#### [Records provided]

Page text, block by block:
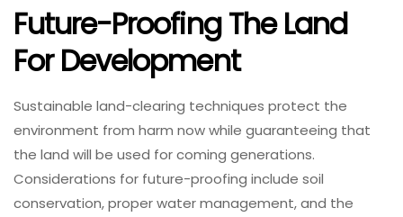
Future-Proofing The Land
For Development
Sustainable land-clearing techniques protect the
environment from harm now while guaranteeing that
the land will be used for coming generations.
Considerations for future-proofing include soil
conservation, proper water management, and the
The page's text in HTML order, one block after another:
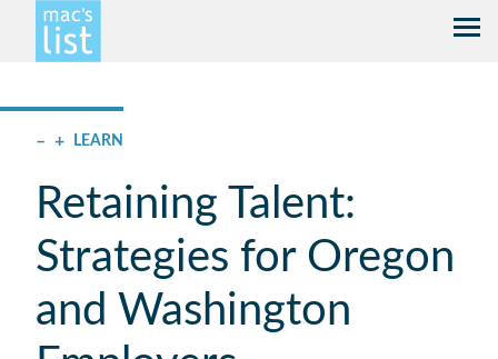
– + LEARN
Retaining Talent:
Strategies for Oregon
and Washington
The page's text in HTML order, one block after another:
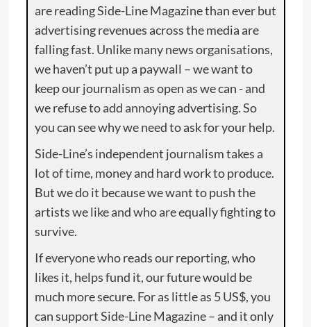
are reading Side-Line Magazine than ever but
advertising revenues across the media are
falling fast. Unlike many news organisations,
we haven’t put up a paywall – we want to
keep our journalism as open as we can - and
we refuse to add annoying advertising. So
you can see why we need to ask for your help.
Side-Line’s independent journalism takes a
lot of time, money and hard work to produce.
But we do it because we want to push the
artists we like and who are equally fighting to
survive.
If everyone who reads our reporting, who
likes it, helps fund it, our future would be
much more secure. For as little as 5 US$, you
can support Side-Line Magazine – and it only

#### [Exercise aim]
The records must appear again word for word, though none of their pictures should.

#### [Solution to this exercise]
Page text, block by block:
Future-Proofing The Land
For Development
Sustainable land-clearing techniques protect the
environment from harm now while guaranteeing that
the land will be used for coming generations.
Considerations for future-proofing include soil
conservation, proper water management, and the
The page's text in HTML order, one block after another:
– + LEARN
Retaining Talent:
Strategies for Oregon
and Washington
The page's text in HTML order, one block after another:
are reading Side-Line Magazine than ever but
advertising revenues across the media are
falling fast. Unlike many news organisations,
we haven’t put up a paywall – we want to
keep our journalism as open as we can - and
we refuse to add annoying advertising. So
you can see why we need to ask for your help.
Side-Line’s independent journalism takes a
lot of time, money and hard work to produce.
But we do it because we want to push the
artists we like and who are equally fighting to
survive.
If everyone who reads our reporting, who
likes it, helps fund it, our future would be
much more secure. For as little as 5 US$, you
can support Side-Line Magazine – and it only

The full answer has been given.